Entries taken from a collection ::
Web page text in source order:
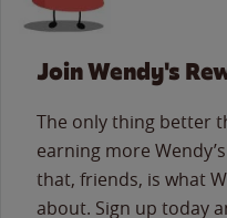
Join Wendy's
The only thing better
earning more
that, friends, is what
about. Sign up today
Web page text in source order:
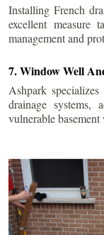
Installing French
excellent measure
management and
7. Window Well
Ashpark
drainage systems,
vulnerable
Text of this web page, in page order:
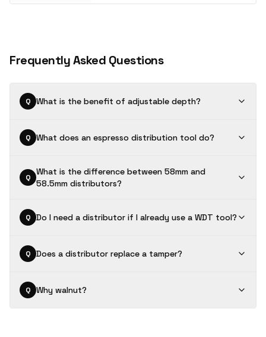
Frequently Asked Questions
Q What is the benefit of adjustable depth?
Q What does an espresso distribution tool do?
Q
What is the difference between 58mm and
58.5mm distributors?
Q Do I need a distributor if I already use a WDT tool?
Q Does a distributor replace a tamper?
Q Why walnut?
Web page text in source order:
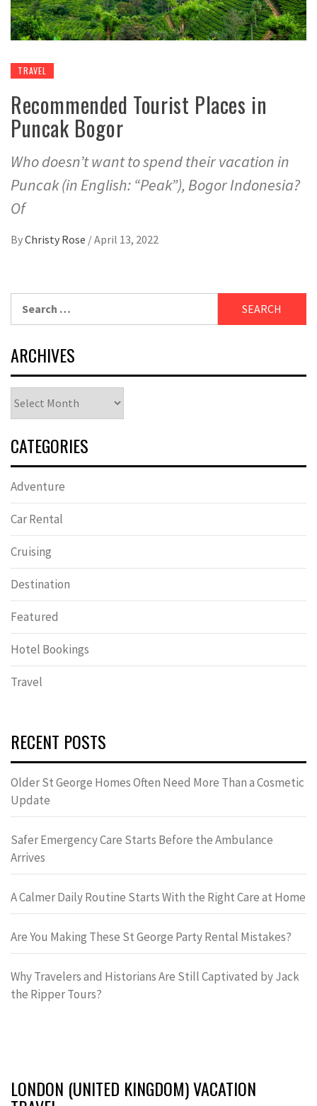
TRAVEL
Recommended Tourist Places in
Puncak Bogor
Who doesn’t want to spend their vacation in
Puncak (in English: “Peak”), Bogor Indonesia?
Of
ByChristy Rose /April 13, 2022
for:
ARCHIVES
CATEGORIES
Adventure
Car Rental
Cruising
Destination
Featured
Hotel Bookings
Travel
RECENT POSTS
Older St George Homes Often Need More Than a Cosmetic
Update
Safer Emergency Care Starts Before the Ambulance
Arrives
A Calmer Daily Routine Starts With the Right Care at Home
Are You Making These St George Party Rental Mistakes?
Why Travelers and Historians Are Still Captivated by Jack
the Ripper Tours?
LONDON (UNITED KINGDOM) VACATION
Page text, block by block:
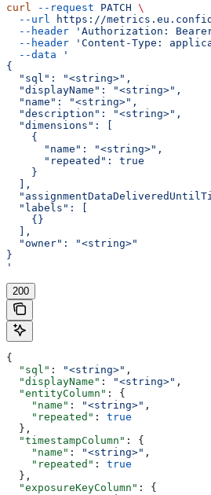
curl --request PATCH \
  --url
https://
  --header
'Authorization:
  --header
'Content-Type:
  --data
'
{
  "sql": "<string>",
  "displayName": "<string>",
  "name": "<string>",
  "description": "<string>",
  "dimensions": [
    {
      "name": "<string>",
      "repeated": true
    }
  ],
  "labels": [
    {}
  ],
  "owner": "<string>"
}
'
200
{
  "sql"
: "<string>" ,
  "displayName"
: "<string>" ,
  "entityColumn"
: {
    "name"
: "<string>" ,
    "repeated"
: true
  },
  "timestampColumn"
: {
    "name"
: "<string>" ,
    "repeated"
: true
  },
  "exposureKeyColumn"
: {
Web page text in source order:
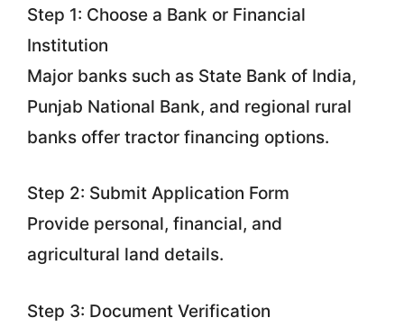
Step 1: Choose a Bank or Financial
Institution
Major banks such as State Bank of India,
Punjab National Bank, and regional rural
banks offer tractor financing options.
Step 2: Submit Application Form
Provide personal, financial, and
agricultural land details.
Step 3: Document Verification

TASK REQUIREMENTS ::
Would you print all of the entries exactly, omitting any image?

OUTPUT OF THE TASK ::
Web page text in source order:
Join Wendy's
The only thing better
earning more
that, friends, is what
about. Sign up today
Web page text in source order:
Installing French
excellent measure
management and
7. Window Well
Ashpark
drainage systems,
vulnerable
Text of this web page, in page order:
Frequently Asked Questions
Q What is the benefit of adjustable depth?
Q What does an espresso distribution tool do?
Q
What is the difference between 58mm and
58.5mm distributors?
Q Do I need a distributor if I already use a WDT tool?
Q Does a distributor replace a tamper?
Q Why walnut?
Web page text in source order:
TRAVEL
Recommended Tourist Places in
Puncak Bogor
Who doesn’t want to spend their vacation in
Puncak (in English: “Peak”), Bogor Indonesia?
Of
ByChristy Rose /April 13, 2022
for:
ARCHIVES
CATEGORIES
Adventure
Car Rental
Cruising
Destination
Featured
Hotel Bookings
Travel
RECENT POSTS
Older St George Homes Often Need More Than a Cosmetic
Update
Safer Emergency Care Starts Before the Ambulance
Arrives
A Calmer Daily Routine Starts With the Right Care at Home
Are You Making These St George Party Rental Mistakes?
Why Travelers and Historians Are Still Captivated by Jack
the Ripper Tours?
LONDON (UNITED KINGDOM) VACATION
Page text, block by block:
curl --request PATCH \
  --url
https://
  --header
'Authorization:
  --header
'Content-Type:
  --data
'
{
  "sql": "<string>",
  "displayName": "<string>",
  "name": "<string>",
  "description": "<string>",
  "dimensions": [
    {
      "name": "<string>",
      "repeated": true
    }
  ],
  "labels": [
    {}
  ],
  "owner": "<string>"
}
'
200
{
  "sql"
: "<string>" ,
  "displayName"
: "<string>" ,
  "entityColumn"
: {
    "name"
: "<string>" ,
    "repeated"
: true
  },
  "timestampColumn"
: {
    "name"
: "<string>" ,
    "repeated"
: true
  },
  "exposureKeyColumn"
: {
Web page text in source order:
Step 1: Choose a Bank or Financial
Institution
Major banks such as State Bank of India,
Punjab National Bank, and regional rural
banks offer tractor financing options.
Step 2: Submit Application Form
Provide personal, financial, and
agricultural land details.
Step 3: Document Verification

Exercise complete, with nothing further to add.